Титыч ответил не сразу, задумчиво шевелил угли в костре.
– Вера, Татьяныч, ещё никому не вредила. Крещёный я. В церкви, правда, не бываю, потому как нет у нас её… А икону в доме храню и заповеди Господни уважаю. Сама подумай: коли Творца нету, откуда тогда всё сущее взялось?
– Вот те раз, дед, а ведь никогда не говорил…
– А ты и не спрашивала. О вере, Татьяныч, на каждом углу не кричат. Это дело душевное, тонкое… За веру, Татьяныч, в былые времена люди себя живьём сжигали. Ты, поди, про «гари» староверов читала… Так ведь это всё, считай, в наших местах происходило.
Татьяна закрыла глаза, прислонилась головой к тёплому стволу старой щербатой сосны. Представить трудно, а ведь было…

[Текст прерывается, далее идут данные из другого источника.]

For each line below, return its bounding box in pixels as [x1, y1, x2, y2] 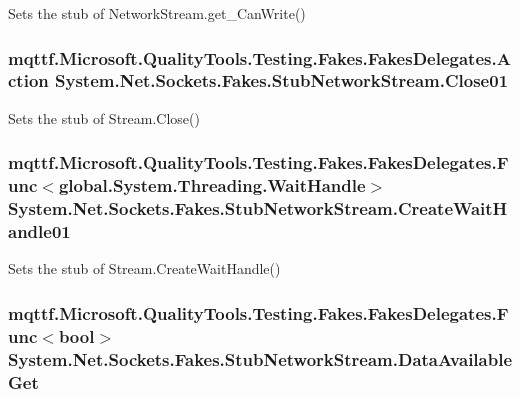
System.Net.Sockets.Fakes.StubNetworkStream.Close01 [55, 68, 509, 93]
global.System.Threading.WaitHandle [58, 173, 366, 198]
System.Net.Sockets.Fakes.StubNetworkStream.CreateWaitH [8, 196, 508, 221]
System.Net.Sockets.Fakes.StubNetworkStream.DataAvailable [8, 346, 513, 371]
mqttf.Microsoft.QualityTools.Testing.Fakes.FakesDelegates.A [8, 45, 511, 70]
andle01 [8, 219, 71, 244]
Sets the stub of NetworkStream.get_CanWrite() [8, 3, 306, 23]
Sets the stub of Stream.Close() [8, 107, 200, 128]
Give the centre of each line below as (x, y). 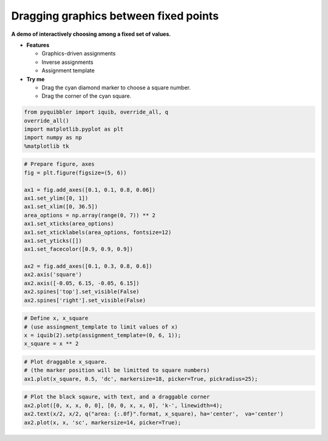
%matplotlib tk (46, 146)
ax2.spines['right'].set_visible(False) (85, 300)
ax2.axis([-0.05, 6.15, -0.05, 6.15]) (82, 283)
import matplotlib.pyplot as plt (74, 129)
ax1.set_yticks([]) (53, 241)
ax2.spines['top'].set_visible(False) (82, 292)
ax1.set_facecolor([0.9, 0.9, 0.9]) (79, 249)
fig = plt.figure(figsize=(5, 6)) (75, 173)
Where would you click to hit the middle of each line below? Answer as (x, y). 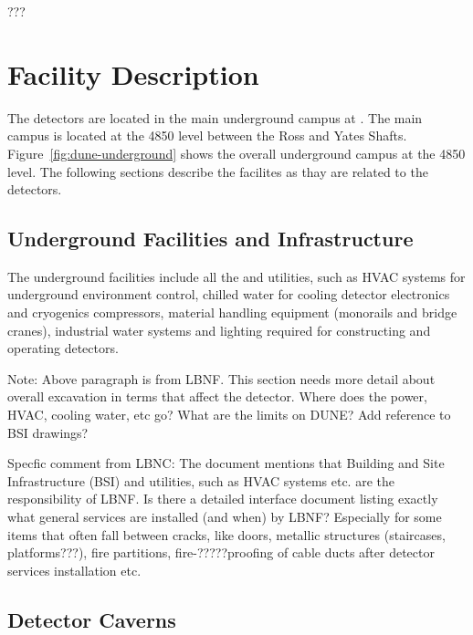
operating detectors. (63, 348)
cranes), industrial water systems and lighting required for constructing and (219, 330)
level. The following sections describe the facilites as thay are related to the (218, 171)
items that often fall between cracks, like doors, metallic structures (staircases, (226, 534)
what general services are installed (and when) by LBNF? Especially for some (225, 517)
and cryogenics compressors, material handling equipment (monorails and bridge (232, 312)
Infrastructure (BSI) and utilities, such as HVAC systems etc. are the (201, 480)
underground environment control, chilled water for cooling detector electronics (229, 294)
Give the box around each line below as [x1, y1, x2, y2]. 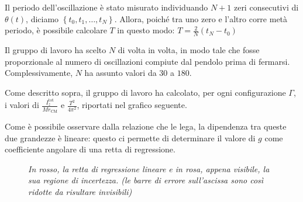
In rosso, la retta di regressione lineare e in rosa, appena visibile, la [28, 162, 270, 175]
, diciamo [26, 12, 59, 25]
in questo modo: [117, 24, 175, 36]
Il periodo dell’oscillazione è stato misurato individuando [5, 1, 208, 13]
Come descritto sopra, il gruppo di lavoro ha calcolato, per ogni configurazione [5, 86, 286, 98]
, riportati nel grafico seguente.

В домашней библиотеке отца хранилась большая коллекция исторических книг, от которых в детстве её было не оторвать. Таинственная Выгореция представлялась ей тогда второй Атлантидой. Тем более, что Карелия на военной карте отца казалась так далеко, почти у Полярного круга. Разве могла она тогда подумать, что когда-нибудь именно сюда и забросит её шальная судьба?